Mean Value Theorem and Lower Bound

PROBLEM: I wonder why my answer is wrong.

QUESTION: Suppose $x(t)$ satisfies the hypothesis of the Mean value Theorem (MVT), that is, $x(t)$ is continuous on $A \le t \le B$ and differentiable on $A \lt t \lt B$ and $m$ is the lower bound, then: $$m \le x'(t)$$ for all $t$ such that $$A \lt t \lt B$$

Let us consider the MVT on shorter intervals. The strongest conclusion we can draw is:

MVT says it is differentiable over the interval $A \lt t \lt B$ and since differential is $$\frac{x(b)-x(a)}{b-a}$$ therefore $$m \le \frac{x(b)-x(a)}{b-a}$$ for all $a,b$ over the same interval.
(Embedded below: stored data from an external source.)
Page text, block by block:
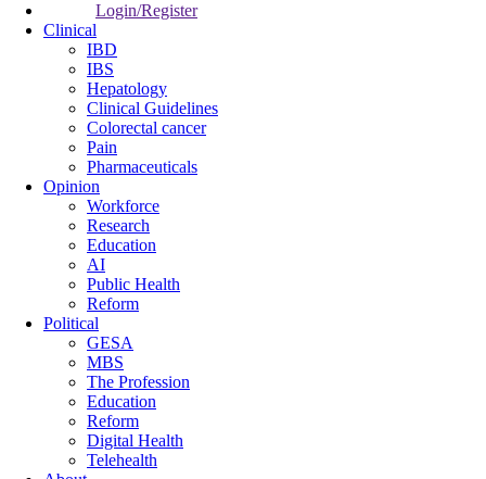
Login/Register
Clinical
IBD
IBS
Hepatology
Clinical Guidelines
Colorectal cancer
Pain
Pharmaceuticals
Opinion
Workforce
Research
Education
AI
Public Health
Reform
Political
GESA
MBS
The Profession
Education
Reform
Digital Health
Telehealth
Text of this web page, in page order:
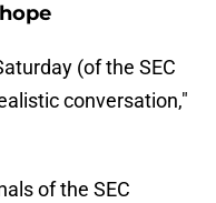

Why my answer is wrong ? Why the interval changed to $A \le t \le B$

The Mean Value Theorem says that there is a $t\in(a,b)$ (open interval) such that $$x'(t)=\frac{x(b)-x(a)}{b-a}.$$ Hence if $A\leq a<b\leq B$ then $t\in(a,b)\subseteq (A,B)$, and $$m\leq x'(t)=\frac{x(b)-x(a)}{b-a}.$$ So the strongest conclusion is just the last one!